Stored records
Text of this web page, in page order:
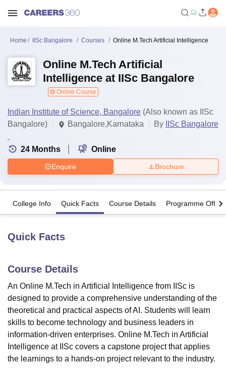
LucknowKMC Manipal
University
Calcutta University
Guru Gobind Singh Indraprastha
Lovely Professional University
Agricultural University, Anand
of Fundamental Research, MumbaiIndian Agricultural Research
Vellore Institute of Technology, VelloreSRM Institute of
College Of Nursing, MumbaiICT MumbaiASMSOC Mumbai
Christian CollegeLoyola College Crescent College HITS Chennai
Home IISc Bangalore Courses Online M.Tech Artificial Intelligence
Online M.Tech Artificial
Intelligence at IISc Bangalore
Online Course
Indian Institute of Science, Bangalore (Also known as IISc
Bangalore)
Bangalore,Karnataka By IISc Bangalore
24 Months Online
Enquire Brochure
College Info Quick Facts Course Details Programme
Quick Facts
Course Details
An Online M.Tech in Artificial Intelligence from IISc is
designed to provide a comprehensive understanding of the
theoretical and practical aspects of AI. Students will learn
skills to become technology and business leaders in
information-driven enterprises. Online M.Tech in Artificial
Intelligence at
IISc covers a capstone project that applies
the learnings to a hands-on project relevant to the industry.
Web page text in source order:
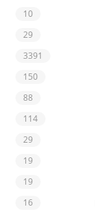
10
29
3391
150
88
114
29
19
19
16
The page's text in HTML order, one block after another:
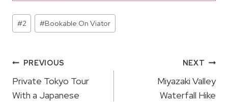
Post
Tags:
#2 #Bookable On Viator
Post
Navigation
PREVIOUS
Private Tokyo Tour
With a Japanese
NEXT
Miyazaki Valley
Waterfall Hike
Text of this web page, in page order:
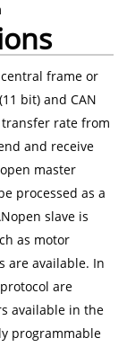
frame or
bit) and CAN
rate from
and receive
master
processed as a
slave is
as motor
are available. In
are
available in the
programmable
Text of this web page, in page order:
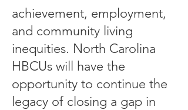
achievement, employment,
and community living
inequities. North Carolina
HBCUs will have the
opportunity to continue the
legacy of closing a gap in
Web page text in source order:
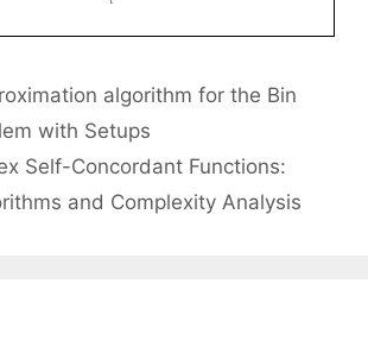
algorithm for the Bin
with Setups
Self-Concordant Functions:
and Complexity Analysis
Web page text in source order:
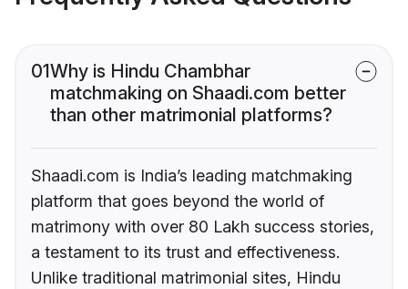
01Why is Hindu Chambhar
matchmaking on Shaadi.com better
than other matrimonial platforms?
Shaadi.com is India’s leading matchmaking
platform that goes beyond the world of
matrimony with over 80 Lakh success stories,
a testament to its trust and effectiveness.
Unlike traditional matrimonial sites, Hindu
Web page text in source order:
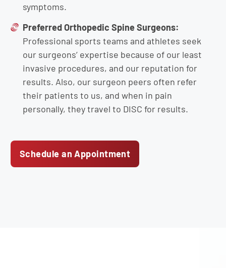
symptoms.
Preferred Orthopedic Spine Surgeons:
Professional sports teams and athletes seek
our surgeons’ expertise because of our least
invasive procedures, and our reputation for
results. Also, our surgeon peers often refer
their patients to us, and when in pain
personally, they travel to DISC for results.
Schedule an Appointment
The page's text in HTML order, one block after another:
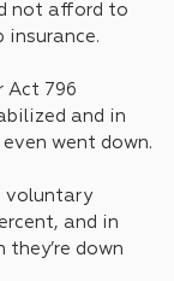
not afford to
insurance.
Act 796
and in
went down.
voluntary
and in
they’re down
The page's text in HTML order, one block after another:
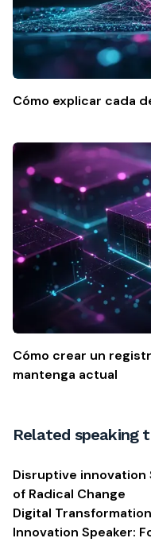
Cómo explicar cada
Cómo crear un
mantenga actual
Related speaking
Disruptive innovation
of Radical Change
Digital
Innovation Speaker:
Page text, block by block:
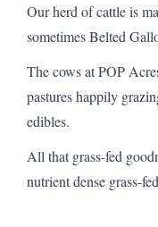
Our herd of cattle is
sometimes Belted
The cows at POP
pastures happily
edibles.
All that grass-fed
nutrient dense grass-
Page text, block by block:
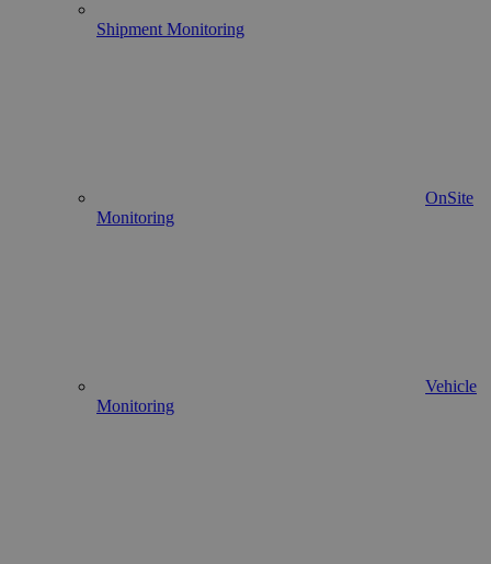
Shipment Monitoring
OnSite
Monitoring
Vehicle
Monitoring
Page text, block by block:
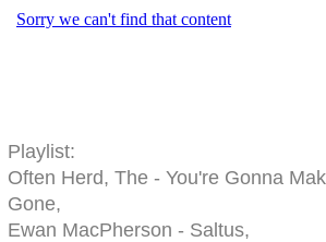
Playlist:
Often Herd, The - You're Gonna
Gone,
Ewan MacPherson - Saltus,
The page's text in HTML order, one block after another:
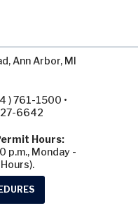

Your task. The data above must be written out again without alteration, and the pictures in them must be excluded.

Finished exercise.
Text of this web page, in page order:
LucknowKMC Manipal
University
Calcutta University
Guru Gobind Singh Indraprastha
Lovely Professional University
Agricultural University, Anand
of Fundamental Research, MumbaiIndian Agricultural Research
Vellore Institute of Technology, VelloreSRM Institute of
College Of Nursing, MumbaiICT MumbaiASMSOC Mumbai
Christian CollegeLoyola College Crescent College HITS Chennai
Home IISc Bangalore Courses Online M.Tech Artificial Intelligence
Online M.Tech Artificial
Intelligence at IISc Bangalore
Online Course
Indian Institute of Science, Bangalore (Also known as IISc
Bangalore)
Bangalore,Karnataka By IISc Bangalore
24 Months Online
Enquire Brochure
College Info Quick Facts Course Details Programme
Quick Facts
Course Details
An Online M.Tech in Artificial Intelligence from IISc is
designed to provide a comprehensive understanding of the
theoretical and practical aspects of AI. Students will learn
skills to become technology and business leaders in
information-driven enterprises. Online M.Tech in Artificial
Intelligence at
IISc covers a capstone project that applies
the learnings to a hands-on project relevant to the industry.
Web page text in source order:
10
29
3391
150
88
114
29
19
19
16
The page's text in HTML order, one block after another:
Post
Tags:
#2 #Bookable On Viator
Post
Navigation
PREVIOUS
Private Tokyo Tour
With a Japanese
NEXT
Miyazaki Valley
Waterfall Hike
Text of this web page, in page order:
frame or
bit) and CAN
rate from
and receive
master
processed as a
slave is
as motor
are available. In
are
available in the
programmable
Text of this web page, in page order:
achievement, employment,
and community living
inequities. North Carolina
HBCUs will have the
opportunity to continue the
legacy of closing a gap in
Web page text in source order:
algorithm for the Bin
with Setups
Self-Concordant Functions:
and Complexity Analysis
Web page text in source order:
01Why is Hindu Chambhar
matchmaking on Shaadi.com better
than other matrimonial platforms?
Shaadi.com is India’s leading matchmaking
platform that goes beyond the world of
matrimony with over 80 Lakh success stories,
a testament to its trust and effectiveness.
Unlike traditional matrimonial sites, Hindu
Web page text in source order:
symptoms.
Preferred Orthopedic Spine Surgeons:
Professional sports teams and athletes seek
our surgeons’ expertise because of our least
invasive procedures, and our reputation for
results. Also, our surgeon peers often refer
their patients to us, and when in pain
personally, they travel to DISC for results.
Schedule an Appointment
The page's text in HTML order, one block after another:
not afford to
insurance.
Act 796
and in
went down.
voluntary
and in
they’re down
The page's text in HTML order, one block after another:
Cómo explicar cada
Cómo crear un
mantenga actual
Related speaking
Disruptive innovation
of Radical Change
Digital
Innovation Speaker:
Page text, block by block:
Our herd of cattle is
sometimes Belted
The cows at POP
pastures happily
edibles.
All that grass-fed
nutrient dense grass-
Page text, block by block:
Shipment Monitoring
OnSite
Monitoring
Vehicle
Monitoring
Page text, block by block:
Playlist:
Often Herd, The - You're Gonna
Gone,
Ewan MacPherson - Saltus,
The page's text in HTML order, one block after another:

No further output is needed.